• Your goal
Copy out all the lines in the records that include the word "repository".

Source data
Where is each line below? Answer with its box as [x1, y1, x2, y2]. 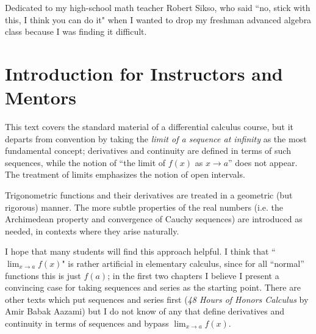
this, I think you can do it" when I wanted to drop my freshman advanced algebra [5, 13, 312, 26]
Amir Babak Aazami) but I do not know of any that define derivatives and [5, 305, 285, 318]
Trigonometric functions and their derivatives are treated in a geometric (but [5, 189, 293, 201]
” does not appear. [228, 156, 298, 169]
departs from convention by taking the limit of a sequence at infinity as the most [5, 132, 307, 145]
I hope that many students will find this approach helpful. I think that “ [5, 245, 276, 258]
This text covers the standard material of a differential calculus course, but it [5, 120, 294, 133]
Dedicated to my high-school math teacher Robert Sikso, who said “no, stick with [5, 1, 311, 13]
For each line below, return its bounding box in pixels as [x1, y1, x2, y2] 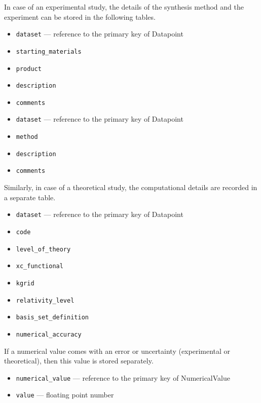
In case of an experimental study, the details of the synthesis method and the [4, 2, 244, 12]
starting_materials [16, 48, 82, 55]
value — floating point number [16, 389, 114, 400]
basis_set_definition [16, 314, 89, 321]
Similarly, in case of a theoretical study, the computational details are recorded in [4, 182, 257, 193]
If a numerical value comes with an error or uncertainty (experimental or [4, 345, 231, 356]
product [16, 65, 42, 72]
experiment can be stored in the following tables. [4, 11, 156, 22]
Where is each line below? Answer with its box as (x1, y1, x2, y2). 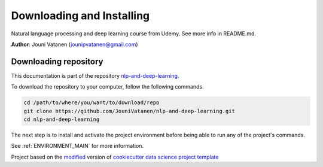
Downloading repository (11, 56, 103, 66)
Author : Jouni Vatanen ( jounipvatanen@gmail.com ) (11, 41, 138, 48)
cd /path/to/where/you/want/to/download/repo (23, 99, 160, 106)
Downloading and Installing (11, 9, 150, 22)
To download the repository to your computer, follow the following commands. (11, 83, 204, 90)
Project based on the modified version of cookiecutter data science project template (11, 153, 219, 160)
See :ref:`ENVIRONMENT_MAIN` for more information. (11, 142, 144, 150)
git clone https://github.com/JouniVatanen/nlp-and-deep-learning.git (23, 108, 236, 114)
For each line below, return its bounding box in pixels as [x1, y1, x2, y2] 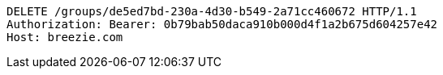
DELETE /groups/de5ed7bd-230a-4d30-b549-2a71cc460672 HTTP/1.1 [6, 5, 417, 18]
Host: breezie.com [6, 31, 123, 44]
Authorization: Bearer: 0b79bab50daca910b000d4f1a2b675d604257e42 [6, 18, 438, 31]
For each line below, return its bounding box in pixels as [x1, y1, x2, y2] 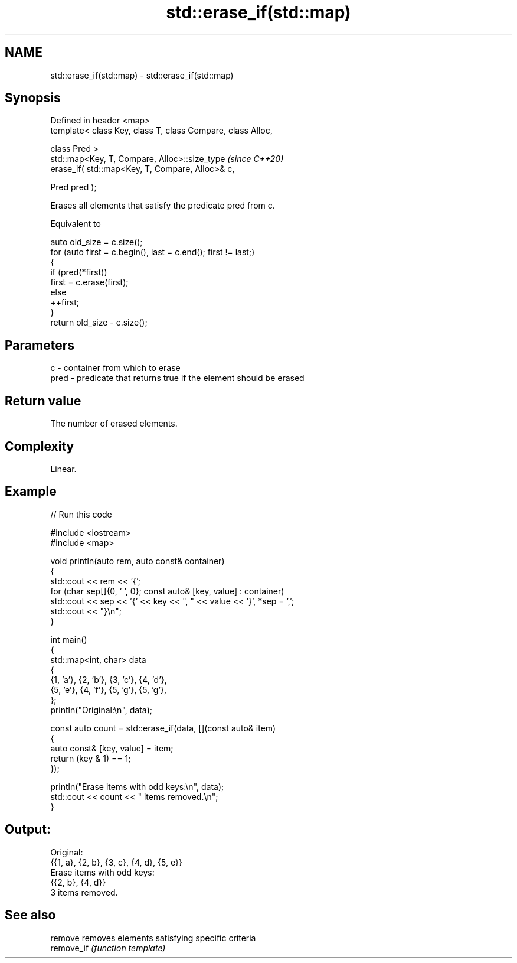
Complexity [5, 438, 74, 454]
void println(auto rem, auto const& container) [50, 555, 225, 566]
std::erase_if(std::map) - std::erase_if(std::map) [50, 70, 234, 80]
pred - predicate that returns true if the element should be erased [50, 373, 305, 383]
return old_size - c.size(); [50, 317, 148, 328]
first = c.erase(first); [50, 277, 129, 288]
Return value [5, 393, 81, 408]
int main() [50, 634, 87, 645]

• Answer to the problem
Downloading repository (11, 56, 103, 66)
To download the repository to your computer, follow the following commands. (11, 83, 204, 90)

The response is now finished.